Note: These will take a similar, if not identical, form to what Josh Odgers has done on his blog – http://www.joshodgers.com/ – These will be Horizon 6 centric, though.
I deal with a lot of customers of a higher end nature in my day job, so discussion of multisite Horizon 6 with View is almost always on the table. These customers need to keep their environments up and running in the event of a datacenter outage. In this article, I’ll lay out a fictitious example of one of these discussions.
Customer Problem Statement
We need to keep desktop service available to end users in the event of catastrophic failures within a datacenter or even with the loss of a single datacenter. We have an existing View environment, but it is only available in the Dallas datacenter today.
- 99.99% desktop service availability
- No data loss in the event of a failure
- Desktop availability should be in place within 15 minutes after an outage.
- All 5000 users will need to be supported.
- All active resources should be utilized – It is seen as wasteful by the executive team to have available resources unused.
- Customer has F5 load balancers in their environment. GTM is not licensed, however.
- Customer uses Windows roaming profiles and folder redirection for user persona management.
- Customer currently has footprint in three datacenters – Dallas, St.

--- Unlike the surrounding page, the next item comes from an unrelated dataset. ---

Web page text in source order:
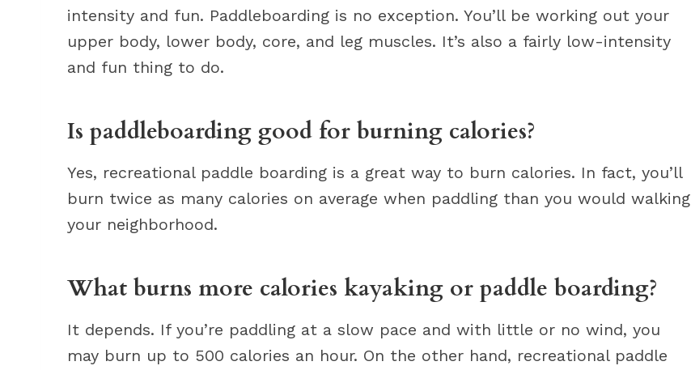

Louis, and Raleigh – They have two racks available in each datacenter and no budget is available to expand into another datacenter.

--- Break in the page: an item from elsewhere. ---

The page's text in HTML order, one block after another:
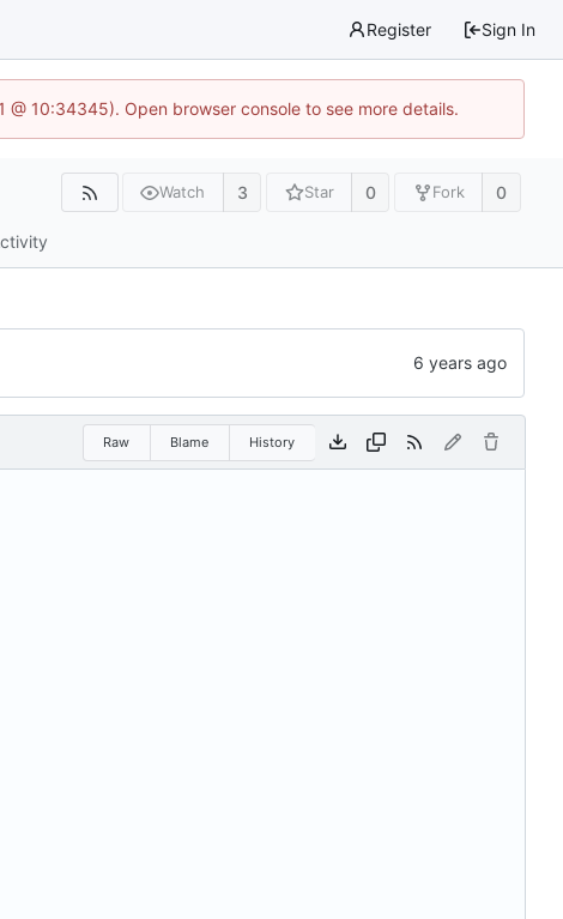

- End users are located in two major offices – Dallas and Chicago, split evenly.
- All users require a VDI desktop – No RDS hosted/shared desktops or streaming apps.

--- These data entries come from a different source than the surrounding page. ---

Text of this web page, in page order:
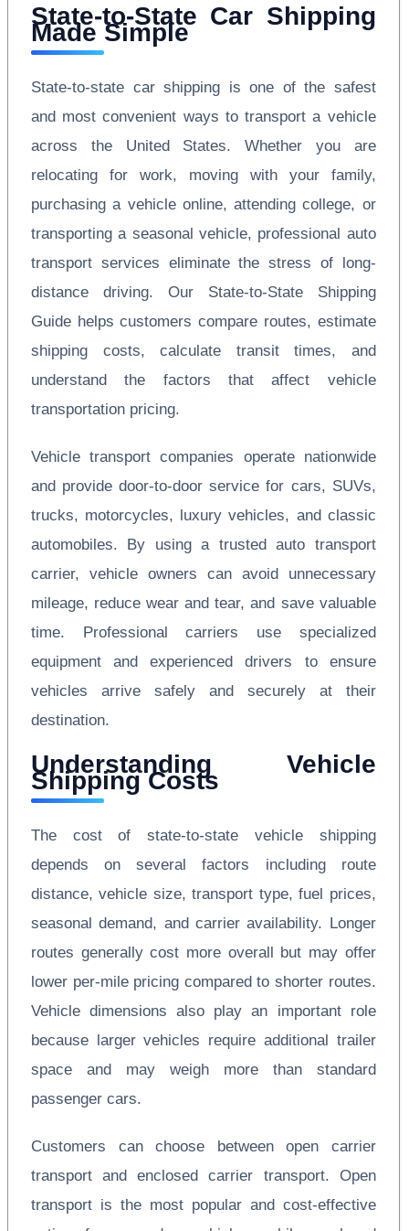
State-to-State Car Shipping
Made Simple
State-to-state car shipping is one of the safest
and most convenient ways to transport a vehicle
across the United States. Whether you are
relocating for work, moving with your family,
purchasing a vehicle online, attending college, or
transporting a seasonal vehicle, professional auto
transport services eliminate the stress of long-
distance driving. Our State-to-State Shipping
Guide helps customers compare routes, estimate
shipping costs, calculate transit times, and
understand the factors that affect vehicle
transportation pricing.
Vehicle transport companies operate nationwide
and provide door-to-door service for cars, SUVs,
trucks, motorcycles, luxury vehicles, and classic
automobiles. By using a trusted auto transport
carrier, vehicle owners can avoid unnecessary
mileage, reduce wear and tear, and save valuable
time. Professional carriers use specialized
equipment and experienced drivers to ensure
vehicles arrive safely and securely at their
destination.
Understanding Vehicle
Shipping Costs
The cost of state-to-state vehicle shipping
depends on several factors including route
distance, vehicle size, transport type, fuel prices,
seasonal demand, and carrier availability. Longer
routes generally cost more overall but may offer
lower per-mile pricing compared to shorter routes.
Vehicle dimensions also play an important role
because larger vehicles require additional trailer
space and may weigh more than standard
passenger cars.
Customers can choose between open carrier
transport and enclosed carrier transport. Open
transport is the most popular and cost-effective

- No Horizon Workspace Portal requirements.
- Apps for each desktop pool are thick installed into each image.
- All View desktops are deployed as linked clones with floating user assignment.
- Equal bandwidth availability between end users and each datacenter.
The customer wants four 9s availability for desktop service – this means just under an hour of downtime per year. We have a zero RPO and 15 minute RTO that also need to be conformed to.
Like most projects, this one has conflicting requirements and constraints. The customer wants to stay within their existing datacenter footprint, but their RPO is too tight to facilitate that – Zero RPO means synchronous replication across datacenters, and our datacenters are just too far apart. During design sessions with the CIO, we were able to talk him down to a more reasonable 15 minute RPO since there were no additional funds for a DR datacenter closer to the primary Dallas datacenter.
Hardware was purchased, identical to that in the primary datacenter in Dallas.
Secondary Datacenter Location
The decision was made to stand up an identical View environment in the St. Louis datacenter due to proximity to the users and the Dallas datacenter. This makes drastically lowers the latency between the user and the datacenter, resulting in a better experience.
Active/Active vs. Active/Warm Standby vs. Active/Cold Standby
The decision was made to use active/active configuration between datacenters. F5 GTM has to be purchased either way to support global site load balancing – we wouldn’t want to route traffic through a single datacenter to hit a secondary. This decision is tied both to the requirement that all active resources be used and users in Chicago will have a better experience out of desktops in the St. Louis datacenter due to their proximity, all other things being equal.
Cloud Pod Architecture
CPA doesn’t afford us much here since all of our desktops are linked clones with floating user assignment – this means a desktop in site A is just as good as one in site B. Geolocation functionality of F5 GTM will direct users to the closest datacenter without CPA, so the decision to not use CPA was made. This is primarily to decrease complexity in managing the solution.
Since all of our applications are baked into our images, we need to make sure the state of each image is identical. Since there is no internal mechanism within View to do this, the decision was made to use available array-based replication to push updates to the secondary site on an hourly basis. All image administration (updates, app installation, etc.) is to be done from the Dallas site. All pool recomposes will be done after business hours.
User Data Availability
The decision was made to use Windows DFS-R to replicate user profile and data between sites. These user persona shares will be unique per site with Group Policy delivering the appropriate file shares to desktops within that site – using a unified namespace within DFS is not supported by VMware or Microsoft. More importantly, it could lead to very, very slow logins and performance of user data if the desktop was directed to use a file server in another datacenter. Active Directory Sites and Services will need to be properly configured, as well.